== LISTED RECORDS

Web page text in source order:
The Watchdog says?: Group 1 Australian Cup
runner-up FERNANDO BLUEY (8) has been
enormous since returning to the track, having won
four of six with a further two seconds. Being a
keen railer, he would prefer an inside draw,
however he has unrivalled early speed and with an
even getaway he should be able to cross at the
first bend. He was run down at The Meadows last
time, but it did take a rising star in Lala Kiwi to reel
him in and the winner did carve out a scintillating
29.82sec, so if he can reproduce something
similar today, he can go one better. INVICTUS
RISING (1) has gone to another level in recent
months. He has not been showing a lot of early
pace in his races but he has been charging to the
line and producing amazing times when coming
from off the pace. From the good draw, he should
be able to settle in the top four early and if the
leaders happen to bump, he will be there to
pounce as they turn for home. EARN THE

====

Report the number of lines above holding "pace", and only that.

FINISHED TASK —
2